Molecular Detection of Microorganisms: Intro, Molecular methods, Applications

Molecular Detection of Microorganisms


The deoxyribonucleic acid (DNA), ribonucleic acid (RNA), or proteins of an infectious agent in a clinical sample can be used to help identify the agent. Molecular methods have been found to be advantageous in situations in which conventional methods are slow, insensitive, expensive or not available. Additionally, nonnucleic acid-based analytic methods that detect phenotypic traits not detectable by conventional strategies (e.g. cell wall components) have been developed to enhance bacterial detection, identification, and characterization.

Molecular methods

Molecular methods are classified into three categories:

  1. Hybridization.
  2. Amplification.
  3. Sequencing enzymatic digestion of nucleic acids.


DNA probes can be used like antibodies as sensitive and specific tools to detect, locate, and quantitate specific nucleic acid sequences in clinical specimens. Nucleic acid probes are segments of DNA or RNA labeled with radioisotopes or enzymes that can hybridize to complementary nucleic acid with high degree of specificity. A number of DNA probes have been developed for direct detection of microorganisms in clinical specimens and for identification of organisms after isolation of culture.

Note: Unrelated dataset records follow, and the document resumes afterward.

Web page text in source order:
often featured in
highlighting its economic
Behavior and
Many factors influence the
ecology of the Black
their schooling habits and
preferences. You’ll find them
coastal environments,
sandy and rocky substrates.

Applications of DNA probe technology in microbiology are:

  1. Nucleic acid probes for direct detection of group A streptococci, Chlamydia trachomatis and Neisseria gonorrhoeae are available.
  2. Probes for identification of group A streptococci, group B streptococci, enterococci, Haemophilus influenzae, mycobacteria, N. gonorrhoeae, Staphylococcus aureus, Streptococcus pneumoniae, Campylobacter sp., Histoplasma capsulatum, Blastomyces dermatitidis and Coccidioides immitis isolated in culture are also available.
  3. DNA probes for detection of LT and ST toxins of E.coli are also available.

Amplification or Amplified Methods

  1. Polymerase chain reaction (PCR).
  2. Transcription mediated amplification (TMA).
  3. Nucleic acid sequence based amplification (NASBA).
  4. Ligase chain reaction (LCR).

Polymerase chain reaction (PCR): It is the target amplification system. The polymerase chain reaction (PCR) can detect single copies of viral DNA by amplifying the DNA many million-fold and is one of the newest techniques of genetic analysis. Besides originally described PCR, other types of PCR include reverse-transcriptase PCR (RT-PCR), nested PCR and multiplex PCR.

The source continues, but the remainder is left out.